30.8.09

La enfermedad sospechosa, 15


La silla en la puerta

Encarnita terminaba de aclarar unas enaguas blancas. Se abalanzaba sobre la pila, metía las manos en el agua tibia, llena de espumas, irisada de grasas, y dejaba caer la prenda sobre una piedra pulida. Una hilera de mujeres arremangadas hacía lo mismo que ella, subían y bajaban sus cabezas como las bielas de la máquina de vapor que las surtía de agua caliente. Las otras lavanderas no dejaban a Encarnita que llevase los barreños hasta la tina. Estaba muy flaca y ya no podía disimular el embarazo. Si no se los llevaba el encargado de echarle carbón al calentador, se lo cogían sus compañeras. Encarnita echaba allí la lejía y la bola de añil y se desollaba las manos trayéndolas a pliego, y luego las llevaba, mojadas, pesadas, hasta los tendederos del río, junto a un puente de tablas donde ataban los cabos de los cordeles.

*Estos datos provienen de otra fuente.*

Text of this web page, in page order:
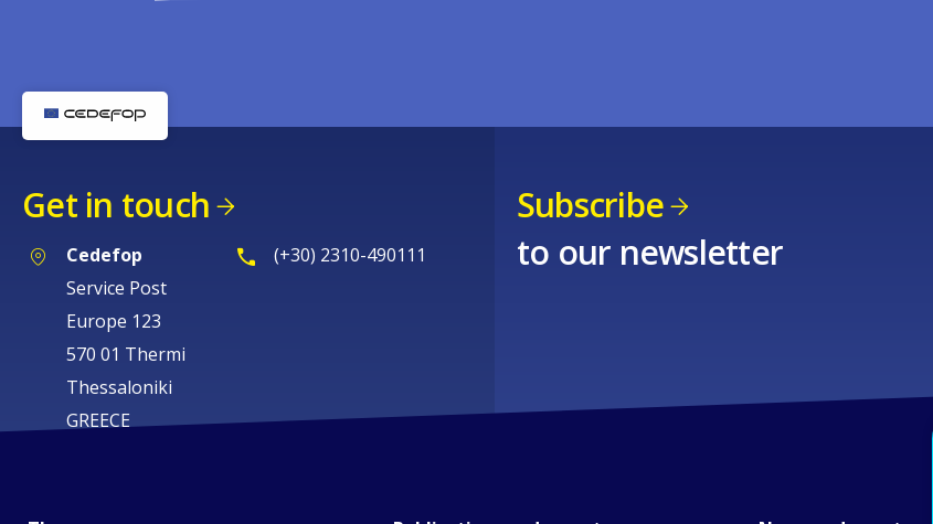
Get in touch
Cedefop
Service Post
Europe 123
570 01 Thermi
Thessaloniki
GREECE
(+30) 2310-490111
Subscribe
to our newsletter
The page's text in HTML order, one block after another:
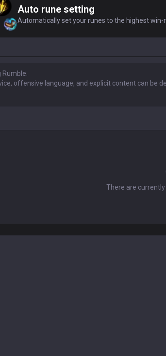
Auto rune setting
Automatically set your runes to the highest
There are
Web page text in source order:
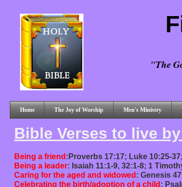
Home The Joy of Worship Men's Ministry
"The
Bible Verses to live
Being a friend :Proverbs 17:17; Luke 10:25-
Being a leader: Isaiah 11:1-9, 32:1-8; 1
Caring for the aged and widowed : Genesis
Celebrating the birth/adoption of a child :
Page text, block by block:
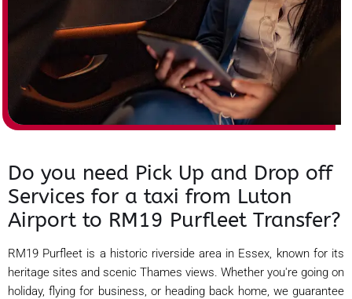
Do you need Pick Up and Drop off
Services for a taxi from Luton
Airport to RM19 Purfleet Transfer?
RM19 Purfleet is a historic riverside area in Essex, known for its
heritage sites and scenic Thames views. Whether you're going on
holiday, flying for business, or heading back home, we guarantee
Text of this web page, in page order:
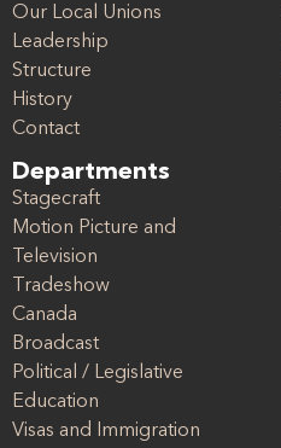
Our Local Unions
Leadership
Structure
History
Contact
Departments
Stagecraft
Motion Picture and
Television
Tradeshow
Canada
Broadcast
Political / Legislative
Education
Visas and Immigration

Francisca estaba portándose muy bien con ella. Como tenía buenas manos para la ropa fina, le encargaba las blondas y las faltriqueras, que no pesaban para bajarlas sucias o subirlas limpias, no los paños bastos ni los pantalones de lanilla. Su madre y ella podían comer todos los días con el jornal que le pagaba, y todos los días le regalaba una jarra de leche recién ordeñada y la obligaba a beberse un par de vasos delante de ella. “Bébetelo y no me rechistes, que tienes que llenar esas tetas”, le decía. También le dio buenos consejos para desenvolverse con las lavanderas y ganarse su confianza. “Cuando tiendas la última colada”, le dijo, “no te quedes mano sobre mano hasta que se seque y mira a ver si puedes echarle a alguien una mano”. La verdad es que no habría hecho falta, pues el solo hecho de ser la protegida de Francisca ya le garantizaba la simpatía. Encarnita se subía a un taburete para poder apoyar la barriga sobre la losa fría, protegida por una estera, de modo que apretaba los muslos contra la pared de la pileta y sólo sufrían un poco los riñones. Era un trabajo llevadero. Francisca bajaba con ella muchas veces y vigilaba que no hiciera esfuerzos inútiles.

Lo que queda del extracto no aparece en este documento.